"There was an immediate 46 per cent reduction in the rate of cycling fatalities per 100,000 population following the introduction of bicycle helmet legislation in Australia."
- Professor Jake Olivier
A UNSW Sydney study has shown a clear link between mandatory helmet laws and a drastic reduction in cycling fatalities.
The evidence is in: Australian mandatory helmet laws brought in to reduce fatalities in cycling have worked, with a world-first study of such laws at UNSW Sydney, showing mandatory helmet laws led to an immediate 46 per cent drop in fatalities and have saved billions of dollars in medical costs since 1990.
Study lead author, Professor Jake Olivier of UNSW’s School of Mathematics and Statistics and Deputy Director of the Transport and Road Safety (TARS) Research Centre, says the statistics offer clear scientific evidence that mandatory helmet laws (MHL) were effective in reducing cycling injuries in Australia.
“There was an immediate 46 per cent reduction in the rate of cycling fatalities per 100,000 population following the introduction of bicycle helmet legislation in Australia,” he says.
“This decline has been maintained since 1990 and we estimate 1332 fewer cycling fatalities associated with the introduction of bicycle helmet legislation to date.”
Australia doesn’t have national road laws as such, but after Victoria brought in mandatory helmet laws in 1990, the remaining states and territories had followed suit by 1992. This study is the first in the world to examine the effects of mandatory helmet laws applied on a national scale where those laws apply to all ages and are dutifully enforced.
The findings of the study are in stark contrast with claims made by anti-helmet advocates who believe helmets don’t reduce fatalities. Instead, they say that mandatory helmet laws (MHL) have deterred people from cycling and therefore have reduced the number of fatalities only by lowering participation rates.
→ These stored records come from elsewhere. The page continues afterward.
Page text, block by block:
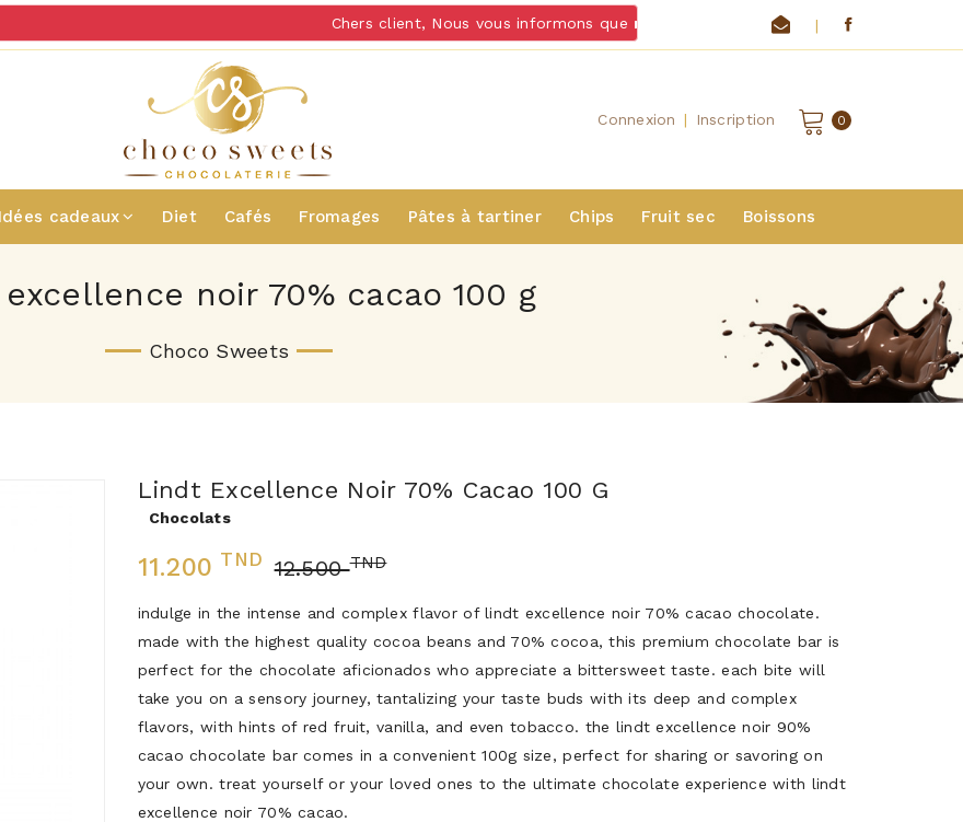
Chers client, Nous vous informons quenous ne livrons pas de chocolats et
|
Connexion | Inscription 0
Idées cadeaux Diet Cafés Fromages Pâtes à tartiner Chips Fruit sec Boissons
noir 70% cacao 100 g
Choco Sweets
Lindt Excellence Noir 70% Cacao 100 G
Chocolats
11.200 TND 12.500TND
indulge in the intense and complex flavor of lindt excellence noir 70% cacao chocolate.
made with the highest quality cocoa beans and 70% cocoa, this premium chocolate bar is
perfect for the chocolate aficionados who appreciate a bittersweet taste. each bite will
take you on a sensory journey, tantalizing your taste buds with its deep and complex
flavors, with hints of red fruit, vanilla, and even tobacco. the lindt excellence noir 90%
cacao chocolate bar comes in a convenient 100g size, perfect for sharing or savoring on
your own. treat yourself or your loved ones to the ultimate chocolate experience with lindt
excellence noir 70% cacao.

The authors of the study address this by pointing to numerous international studies, including their own, that found no strong evidence for MHL leading to fewer people cycling. Emeritus Professor Raphael Grzebieta, also of TARS, didn’t mince words when discussing this “ill-informed, small but vocal group of anti-helmet advocates who claim that the MHL has been a disaster for cycling in Australia”.
“This is simply not true,” he says. “These advocates are no different to the climate change deniers and the anti-vaccination groups and belong in that same category of people that do not believe in scientific evidence. It would not matter what you present to such people. They will always live in denial.”
Professor Olivier concurs and says misinformation about helmet laws dissuading people from riding bikes has been present from the beginning and doesn’t expect the hard-core advocates to be moved by the research.
“It is one of those things where it has been repeated so many times that people just believe it to be true, and won’t question it because they’ve heard it so often,” Professor Olivier says.
“These are the people who have made calls to repeal or weaken bicycle helmet legislation in Australia. The results from this study are not supportive of those initiatives.”
Professor Grzebieta takes this idea further: “If Australian helmet laws were repealed, there would be a sudden uptake in the rate of serious head injuries and fatalities among cyclists involved in a crash. The subsequent increase in hospitalisation costs would further exacerbate the already overwhelming demand for crash trauma treatment at hospitals and cause a significant increase in health costs.”
Instead, both authors call for strategies to improve cycling safety, such as appropriately designed segregated bicycle infrastructure, something Professor Olivier says is sadly lacking in Australia when compared to European countries where there are often clearly designated spaces for pedestrians, cyclists and motorists. He notes that “this senseless focus on helmet legislation detracts from the more important concerns about the construction of dedicated cycling infrastructure, education of all road users, and supportive legislation to protect cyclists, such as minimum passing distances”.
Professor Grzebieta agrees, saying, “it is well known the primary reasons for not cycling in urban Australia are the lack of infrastructure and safety concerns due to interactions with motorised vehicles”.
Next, the authors will be looking at the health benefits of cycling when not using a helmet versus the health benefits of introducing MHL on a population rate basis.
“There are numerous claims that the benefits of cycling far outweigh the ‘disbenefit’ of introducing mandatory helmet laws,” Professor Grzebieta says. “We are highly sceptical of this claim and suspect poor assumptions are being made in the scientific methodology.”